Plasma lipid extraction
Plasma lipids were extracted by two phase liquid/liquid extraction by methanol/butanol with heptadecanoic acid methyl ester added as internal standard. The extracts were evaporated under nitrogen stream. Fatty acid esters, such as triglycerides, cholesterol esters and phospholipids, but not free fatty acids, were transesterified into fatty acid methyl esters (FAMEs), by 4% sodium methoxide in anhydrous methanol. The FAMEs were extracted by water and heptane additions and the upper heptane phase were transferred to a new vial. Solvents were removed by evaporation under nitrogen and FAMEs were re-dissolved in heptane for GC analysis. The samples were injected on a HP6890 gas chromatograph (Agilent technologies, Santa Clara, CA, USA) equipped with a DB23 column (JW scientific, Folsom, CA, USA) and a flame ionization detector (FID).
Pancreas histology
Slides were de-waxed in Histoclear (2x5minutes) and then rehydrated for successive 1 minute incubation periods in 100% ethanol, 90% ethanol, 70% ethanol, 50% methanol and finally for 5 minutes in distilled water. Antigen retrieval was used to detect Mac2 immunopositivity and was achieved by incubation in 1mmol/l citrate buffer, pH6 in a pressure cooker in a microwave oven
(800W) for 20 minutes, followed by 20 minutes of cooling at room temperature. Positive immunoreactivity was visualized using the Dako REAL Envision Detection System (Dako,Ely, UK) using 3,3′-diaminobenzidine (DAB) as chromogen. The sections were counterstained with haematoxylin and then dehydrated by successive 5 minute incubations in 50% ethanol, 70% ethanol,

90% ethanol, 100% ethanol (2x5 minutes) and histoclear (2x5 minutes). The sections were mounted in DPX mountant (xylene and dibutyl phthalate).
WAT Histology
Fresh WAT depots were fixed in 4% paraformaldehyde, dehydrated, embedded in paraffin, sectioned at 5 μm, deparaffinized, and rehydrated on slides. Immunohistochemistry of macrophages
(Mac2/gelectin3) and adipocytes (Perilipin) was performed. Briefly, tissue sections were subjected to microwave antigen retrieval in 10 mM citrate buffer (pH 6.0) following IHC staining in autostainer
(IntelliPath; Biocare, USA). The primary rat anti-mouse antibody Mac2/galectin3 (1:10,000, cl.
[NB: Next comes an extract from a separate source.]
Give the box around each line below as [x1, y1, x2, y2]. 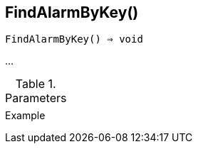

M3/38; Cedarlane Laboratories) and Rabbit anti-mouse mAb to Perilipin (#9349, 1:200, Cell
Signaling) were used and detected with BioCare MACH 3 AP kit (M3R533) and BioCare Rat on
Mouse HRP kit (RT517), followed by counter stain in Hematoxylin. Slides were dehydrated and mounted with Pertex (HistoLab) or air dried and mounted with Mountquick Aquerous solution (Daido
Sangyo). Later, the slides were scanned using the Mirax slide scanner (Carl Zeiss) and
Mac2/Galectin3 staining was quantified using the BIOPIX software (BioPix, Gothenburg, Sweden).